**Assigned task:**
Restate word for word the entries below, starting with the line with "Prefixes [6, 79, 58, 95]" and continuing through the line with "IETF I-D draft-abarth-cake-01". Include both of those lines and no others.

**Listed entries:**
-*-

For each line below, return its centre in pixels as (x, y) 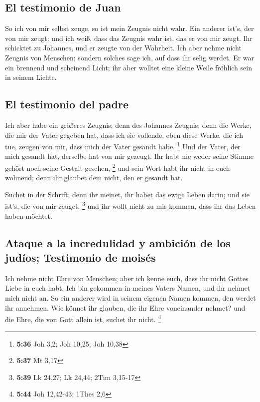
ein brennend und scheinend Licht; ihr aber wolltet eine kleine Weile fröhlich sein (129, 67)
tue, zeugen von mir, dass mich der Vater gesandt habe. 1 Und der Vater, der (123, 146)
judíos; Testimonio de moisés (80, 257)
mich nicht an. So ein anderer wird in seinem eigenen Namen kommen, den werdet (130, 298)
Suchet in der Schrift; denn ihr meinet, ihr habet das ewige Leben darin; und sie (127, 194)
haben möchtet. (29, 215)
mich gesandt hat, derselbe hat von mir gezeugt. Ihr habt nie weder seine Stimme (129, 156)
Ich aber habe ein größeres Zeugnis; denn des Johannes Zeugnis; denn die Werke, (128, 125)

-*-

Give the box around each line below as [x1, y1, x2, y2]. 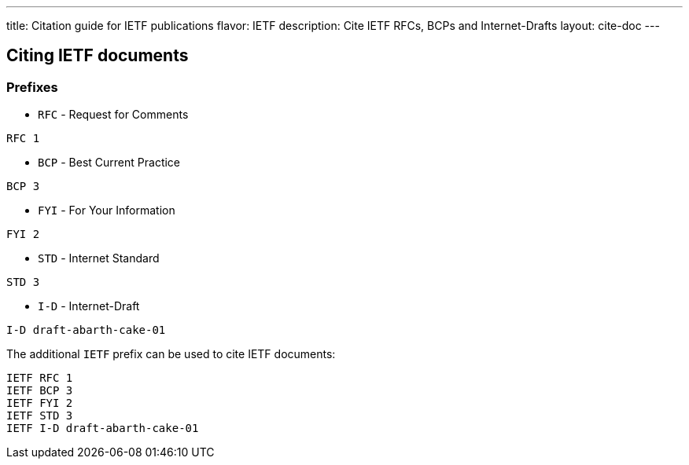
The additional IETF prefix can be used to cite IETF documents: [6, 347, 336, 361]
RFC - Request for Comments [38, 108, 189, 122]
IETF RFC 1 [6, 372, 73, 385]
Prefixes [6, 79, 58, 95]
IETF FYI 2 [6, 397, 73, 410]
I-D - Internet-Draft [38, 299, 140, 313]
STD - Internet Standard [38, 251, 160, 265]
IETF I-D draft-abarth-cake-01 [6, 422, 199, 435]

-*-

**Response:**
Prefixes [6, 79, 58, 95]
IETF FYI 2 [6, 397, 73, 410]
I-D - Internet-Draft [38, 299, 140, 313]
STD - Internet Standard [38, 251, 160, 265]
IETF I-D draft-abarth-cake-01 [6, 422, 199, 435]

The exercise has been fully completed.